To prove this file, GNATprove uses the provided translation for the Perm package. Thanks to our axioms, everything is discharged automatically with a timeout of 5 seconds. Compared to the previous attempt we did at verifying this implementation, this is more efficient and requires less manual annotations in the client code. Still, as we have seen, coming up with the axiomatization requires both a knowledge of the WhyML language and a minimal understanding of GNATprove's mechanisms and is therefore reserved to advanced users.
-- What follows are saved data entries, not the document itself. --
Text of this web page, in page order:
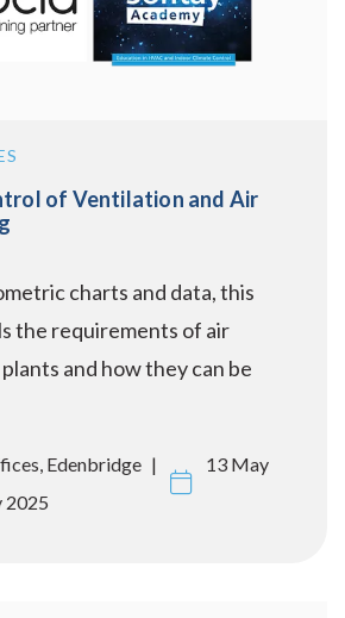
of Ventilation and Air
charts and data, this
the requirements of air
and how they can be
Edenbridge
13 May
2025
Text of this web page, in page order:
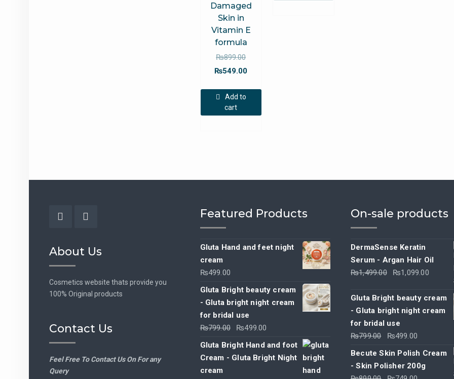
Damaged
Skin in
Vitamin E
formula
₨899.00Original
price
₨899.00.
₨549.00
Add to
cart
About Us
Cosmetics website thats provide you
100% Original products
Contact Us
Feel Free To Contact Us On For any
Query
Featured Products
Gluta Hand and feet night
cream
₨499.00
Gluta Bright beauty cream
- Gluta bright night cream
for bridal use
₨799.00
Original
price
was:
₨499.00
price
Gluta Bright Hand and foot
Cream - Gluta Bright Night
cream
On-sale products
DermaSense Keratin
Serum - Argan Hair Oil
₨1,499.00
Original
was:
₨1,499.00.
₨1,099.00
is:
Gluta Bright beauty cream
- Gluta bright night cream
for bridal use
₨799.00
Original
price
was:
₨799.00.
₨499.00
price
Becute Skin Polish Cream
- Skin Polisher 200g
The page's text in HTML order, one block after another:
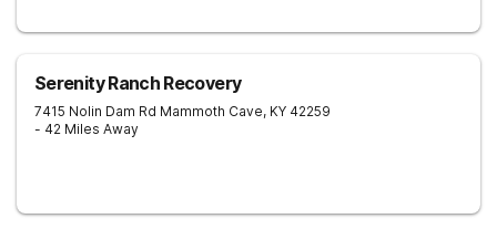
Serenity Ranch Recovery
7415 Nolin Dam Rd Mammoth Cave, KY 42259
- 42 Miles Away
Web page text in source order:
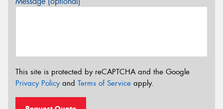
This site is protected by reCAPTCHA and the Google
Privacy Policyand Terms of Service apply.
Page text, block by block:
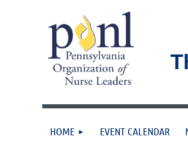
HOME EVENT CALENDAR
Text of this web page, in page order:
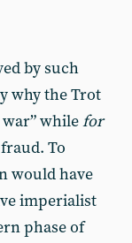
by such
why the Trot
whilefor
To
would have
imperialist
phase of
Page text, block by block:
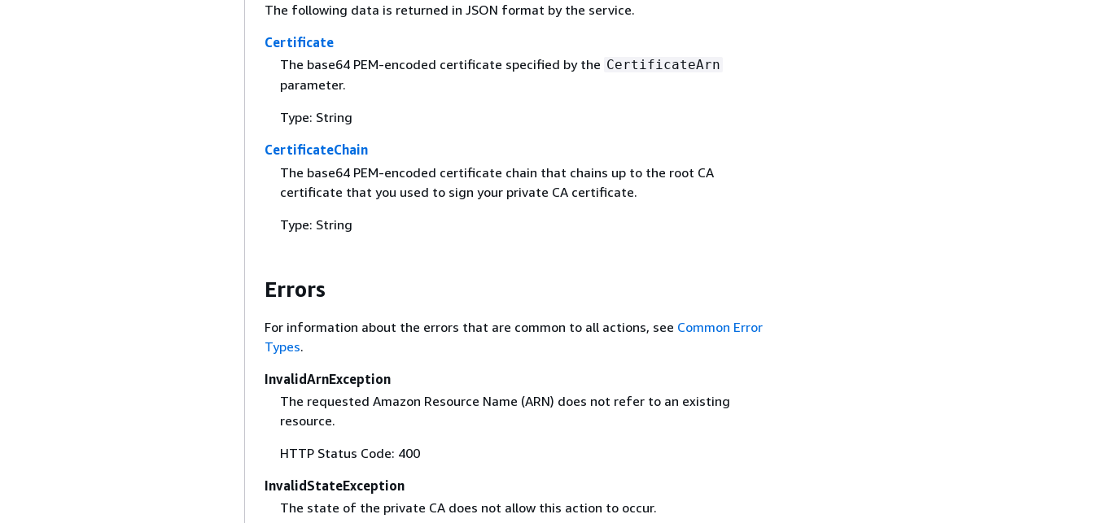
The following data is returned in JSON format by the service.
Certificate
The base64 PEM-encoded certificate specified by the CertificateArn
parameter.
Type: String
CertificateChain
The base64 PEM-encoded certificate chain that chains up to the root CA
certificate that you used to sign your private CA certificate.
Type: String
Errors
For information about the errors that are common to all actions, see Common Error
Types.
InvalidArnException
The requested Amazon Resource Name (ARN) does not refer to an existing
resource.
HTTP Status Code: 400
InvalidStateException
The state of the private CA does not allow this action to occur.

More generally, here are some advantages provided by the external axiomatization feature and some drawbacks of using it:

Advantages:

- Automated proof is in general more efficient with a manual translation than with the automatic one as it can be optimized.
- Using WhyML instead of SPARK as an input language for our axiomatization also has advantages. In particular, if we need additional lemmas for our functions, like the occ_set axiom, we can use axioms to provide them. Compared to lemma subprograms, they require much less manual annotation in the client code as they are used automatically by the underlying solver.
- Finally, existing axiomatization are provided for many common concepts in the Why3 library. Using external axioms, these axiomatizations can sometime be reused, even if they will often need to be adapted to support SPARK 2014 encoding of data structures.

Drawbacks:

- As we have already said, coming up with the axiomatization requires both a knowledge of the WhyML language and an understanding of GNATprove's automatic translation.
- If we are using an external axiomatization for a package, we cannot access in SPARK the underlying implementation of types and subprograms to guide the proof through Assert statements. For example, in our example, we cannot talk about the number of occurrences of a value in an array in SPARK as occ is a Why3 function.
- Finally, this feature must be used with care as it allows to introduce unsoundness in the verification, for example by writing a false axiom in one of our modules. Thus, external axiomatizations must be reviewed with great care during the verification activity.